- **Required action**
Please print the entries exactly, omitting each image.

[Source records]
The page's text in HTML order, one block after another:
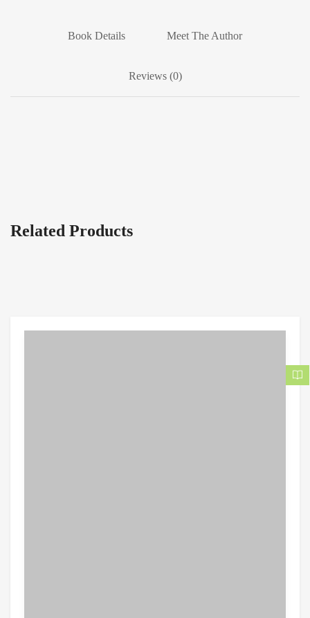
Book Details Meet The Author
Reviews (0)
Related Products
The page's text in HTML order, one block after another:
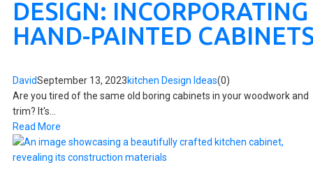
DESIGN: INCORPORATING
HAND-PAINTED
DavidSeptember 13, 2023kitchen Design Ideas(0)
Are you tired of the same old boring cabinets in your woodwork and
trim? It's...
Read More
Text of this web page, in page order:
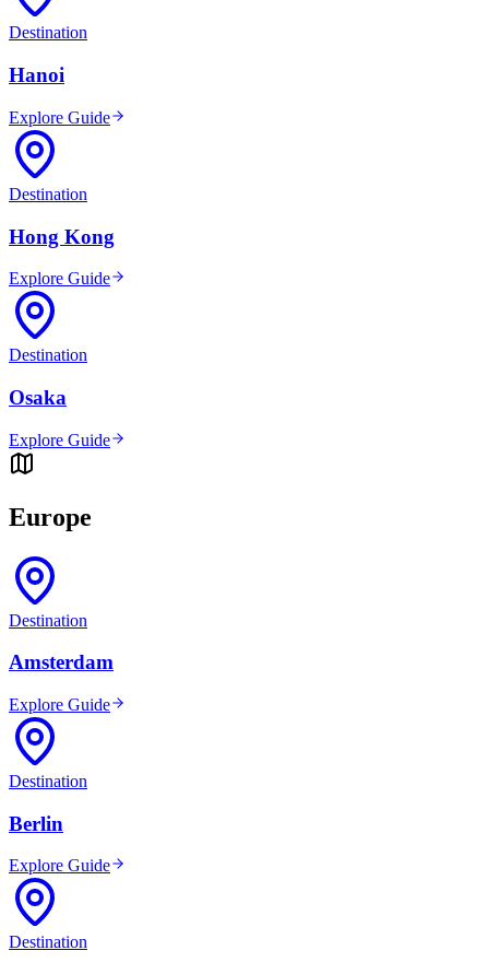
Destination
Hanoi
Explore Guide
Destination
Hong Kong
Explore Guide
Destination
Osaka
Explore Guide
Europe
Destination
Amsterdam
Explore Guide
Destination
Berlin
Explore Guide
Destination
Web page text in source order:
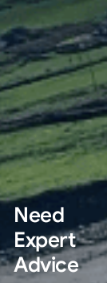
Need
Expert
Advice
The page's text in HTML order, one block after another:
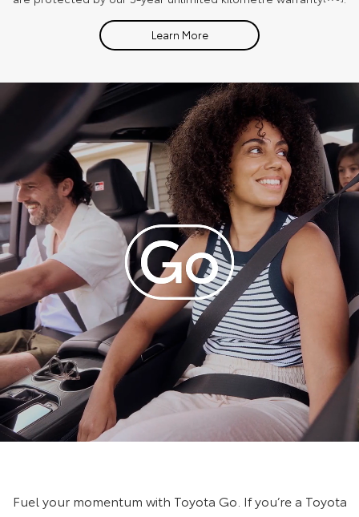
Learn More
Fuel your momentum with Toyota Go. If you’re a Toyota
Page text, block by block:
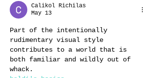
Calikol Richilas
May 13
Part of the intentionally
rudimentary visual style
contributes to a world that is
both familiar and wildly out of
whack.
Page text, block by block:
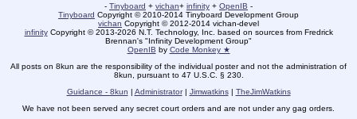
- Tinyboard + vichan+ infinity + OpenIB -
Tinyboard Copyright © 2010-2014 Tinyboard Development Group
vichan Copyright © 2012-2014 vichan-devel
infinityCopyright © 2013-2026 N.T. Technology, Inc. based on sources from Fredrick
Brennan's "Infinity Development Group"
OpenIB by Code Monkey ★
All posts on 8kun are the responsibility of the individual poster and not the administration of
8kun, pursuant to 47 U.S.C. § 230.
Guidance - 8kun | Administrator| Jimwatkins| TheJimWatkins
We have not been served any secret court orders and are not under any gag orders.
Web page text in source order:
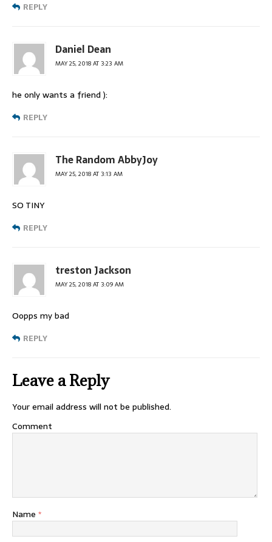
REPLY
Daniel Dean
MAY 25, 2018 AT 3:23 AM
he only wants a friend ):
REPLY
The Random AbbyJoy
MAY 25, 2018 AT 3:13 AM
SO TINY
REPLY
treston Jackson
MAY 25, 2018 AT 3:09 AM
Oopps my bad
REPLY
Leave a Reply
Your email address will not be published.
Comment
Name *

- **Exercise answer**
The page's text in HTML order, one block after another:
Book Details Meet The Author
Reviews (0)
Related Products
The page's text in HTML order, one block after another:
DESIGN: INCORPORATING
HAND-PAINTED
DavidSeptember 13, 2023kitchen Design Ideas(0)
Are you tired of the same old boring cabinets in your woodwork and
trim? It's...
Read More
Text of this web page, in page order:
Destination
Hanoi
Explore Guide
Destination
Hong Kong
Explore Guide
Destination
Osaka
Explore Guide
Europe
Destination
Amsterdam
Explore Guide
Destination
Berlin
Explore Guide
Destination
Web page text in source order:
Need
Expert
Advice
The page's text in HTML order, one block after another:
Learn More
Fuel your momentum with Toyota Go. If you’re a Toyota
Page text, block by block:
Calikol Richilas
May 13
Part of the intentionally
rudimentary visual style
contributes to a world that is
both familiar and wildly out of
whack.
Page text, block by block:
- Tinyboard + vichan+ infinity + OpenIB -
Tinyboard Copyright © 2010-2014 Tinyboard Development Group
vichan Copyright © 2012-2014 vichan-devel
infinityCopyright © 2013-2026 N.T. Technology, Inc. based on sources from Fredrick
Brennan's "Infinity Development Group"
OpenIB by Code Monkey ★
All posts on 8kun are the responsibility of the individual poster and not the administration of
8kun, pursuant to 47 U.S.C. § 230.
Guidance - 8kun | Administrator| Jimwatkins| TheJimWatkins
We have not been served any secret court orders and are not under any gag orders.
Web page text in source order:
REPLY
Daniel Dean
MAY 25, 2018 AT 3:23 AM
he only wants a friend ):
REPLY
The Random AbbyJoy
MAY 25, 2018 AT 3:13 AM
SO TINY
REPLY
treston Jackson
MAY 25, 2018 AT 3:09 AM
Oopps my bad
REPLY
Leave a Reply
Your email address will not be published.
Comment
Name *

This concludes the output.